How are you paying to attend UR? With full costs approaching $50,000 annually, it’s probably a mix of savings, help from the family, scholarships, aid and loans – depending who you are, a lot of loans.

I’ve been struggling with money lately, so one of my friends was kind enough to put an ad out on Facebook for me: “seeking WIFE.” The idea was to marry rich, or marry poor and game the aid system. It was a good plan, too – until two girls got into a little disagreement over just who I was going to spend the rest of my life doing the dishes for, and I tried explaining to a potential girlfriend that just because I was getting married didn’t make her a mistress/third wheel/I wasn’t really paying attention while she talked. Sue me.

So I pulled the plug on that experiment and went to do some research on the U.S. financial aid system, because I’d rather spend the rest of my life filling out paperwork in a soul-munching DMV waiting room than deal with woman trouble.

Here are the factors in aid, using Sallie Mae’s straightforward breakdown: 1) Dependency Status, 2) Sources of Income, 3) Available Income and 4) Student and Parent Assets.

I could explain them, but since I’m sure you’ve already gotten your daily fun dose of tax code reading in, I’ll move along. What it really comes down to is this: the system is a well-intentioned mess. You’ve got the 1944 G.I. Bill, the 1958 National Defense Loan Program, the 1965 Higher Education Act and the Pell Grants in ’72. Toss in a multitude of smaller programs, tax-based plans like 529s and IRAs, and at the end of the day, even the government itself isn’t sure just what its impact is on the education market (and don’t forget for a moment it’s a business. See just how far you get if you forget to send in next semester’s check to the school). Every so often, Congress patches a hole with a new program that addresses some immediate shortfall and makes the whole system even more confusing down the line. Alternative Minimum Tax sound familiar? Same problem.

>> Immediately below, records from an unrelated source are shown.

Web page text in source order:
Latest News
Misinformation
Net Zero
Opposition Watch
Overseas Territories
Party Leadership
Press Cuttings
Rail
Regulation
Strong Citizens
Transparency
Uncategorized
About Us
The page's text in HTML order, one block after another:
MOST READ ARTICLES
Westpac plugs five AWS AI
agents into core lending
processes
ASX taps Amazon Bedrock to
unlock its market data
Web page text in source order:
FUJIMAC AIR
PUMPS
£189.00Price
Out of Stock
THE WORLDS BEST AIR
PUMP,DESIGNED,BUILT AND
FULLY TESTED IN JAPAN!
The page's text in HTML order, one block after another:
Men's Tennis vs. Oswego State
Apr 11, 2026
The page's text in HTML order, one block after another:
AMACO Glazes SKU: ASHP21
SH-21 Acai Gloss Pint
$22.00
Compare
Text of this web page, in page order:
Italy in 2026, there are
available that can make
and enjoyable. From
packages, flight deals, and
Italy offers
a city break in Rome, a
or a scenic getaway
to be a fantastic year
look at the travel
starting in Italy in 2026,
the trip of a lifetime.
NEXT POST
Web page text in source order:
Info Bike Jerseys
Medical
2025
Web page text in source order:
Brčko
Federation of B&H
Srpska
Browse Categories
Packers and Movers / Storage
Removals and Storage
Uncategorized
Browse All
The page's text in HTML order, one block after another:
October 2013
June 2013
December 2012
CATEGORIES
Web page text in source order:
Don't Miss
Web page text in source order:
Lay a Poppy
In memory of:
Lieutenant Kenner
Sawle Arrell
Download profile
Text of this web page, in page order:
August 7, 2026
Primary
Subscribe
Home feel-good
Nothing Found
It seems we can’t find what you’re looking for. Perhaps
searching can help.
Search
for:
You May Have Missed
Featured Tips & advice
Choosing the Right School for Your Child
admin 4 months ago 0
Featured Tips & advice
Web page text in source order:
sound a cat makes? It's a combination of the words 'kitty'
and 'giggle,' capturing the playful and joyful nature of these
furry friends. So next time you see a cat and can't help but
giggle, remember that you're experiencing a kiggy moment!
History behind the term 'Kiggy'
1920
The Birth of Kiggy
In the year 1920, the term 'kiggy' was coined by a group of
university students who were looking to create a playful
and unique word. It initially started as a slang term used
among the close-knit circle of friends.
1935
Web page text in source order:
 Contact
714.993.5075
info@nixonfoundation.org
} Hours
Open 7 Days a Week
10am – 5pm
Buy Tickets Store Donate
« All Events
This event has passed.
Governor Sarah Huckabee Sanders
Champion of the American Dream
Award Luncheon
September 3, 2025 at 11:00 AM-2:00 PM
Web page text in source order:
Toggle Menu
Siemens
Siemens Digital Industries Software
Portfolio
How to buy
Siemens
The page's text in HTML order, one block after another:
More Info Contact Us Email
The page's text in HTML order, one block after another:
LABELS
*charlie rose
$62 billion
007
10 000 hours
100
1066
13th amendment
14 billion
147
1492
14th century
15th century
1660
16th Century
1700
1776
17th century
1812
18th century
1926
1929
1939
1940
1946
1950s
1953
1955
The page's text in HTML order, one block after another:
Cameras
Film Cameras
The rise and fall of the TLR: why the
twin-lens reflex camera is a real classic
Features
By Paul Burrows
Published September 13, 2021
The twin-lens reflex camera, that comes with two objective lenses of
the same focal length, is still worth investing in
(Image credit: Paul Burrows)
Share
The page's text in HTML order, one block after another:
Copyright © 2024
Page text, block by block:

Barry Burgdorf and Kent Kostka, who work in the University of Texas system, recently wrote an issue paper for the Secretary of Education pointing out the inefficiencies caused by this complex system. Specialty programs are underused by target populations who don’t know the programs exist, conflicting definitions and standards sometimes cause results contrary to intent and time and cost of the administration of so many separate programs is inherently inefficient to both the government (i.e. taxpayers) and to users (students). There also exists no overarching strategy for the deployment of a very hefty national aid program and, to make matters worse, no built-in evaluative feedback system to help legislators and administrators understand what works and what doesn’t.

Fundamentally, there are three types of aid: grants (the kind we all want), loans (the kind we all have) and tax incentives (the kind we wish we made enough money to use).

Outside studies have shown that tax-credit and incentive plans are the least effective of these in helping students with access issues enroll in college. No one wakes up one morning and says, “I’d save $500 on my taxes this year by spending $15,000 on college. Hello, SUNY!” At the same time, those who can’t afford college aren’t likely to be facing a tax bill large enough to single-handedly make school unaffordable. Yet, this has been the bulk of government aid changes during the past 15 years, again according to Burgdorf and Kostka, while grant and low-interest loans are tweaked to keep pace with inflation – forgetting that tuition costs regularly increase by double the inflation rate. The people who need help are not getting it, even though a lot of good ideas are floating out there to make the system better without making it more expensive.

The conclusion: businesses have business plans, schools have strategic plans, economists have long-term outlooks and the government’s financial aid programs, estimated to be north of $60 billion per year, have squat. Like Burgdorf and Kostka recommend, it’s time to stop patching an ineffective system and do the studies necessary to redesign our financial aid system to make it as accessible and effective as possible.

Eisenberg is a member of the class of 2010.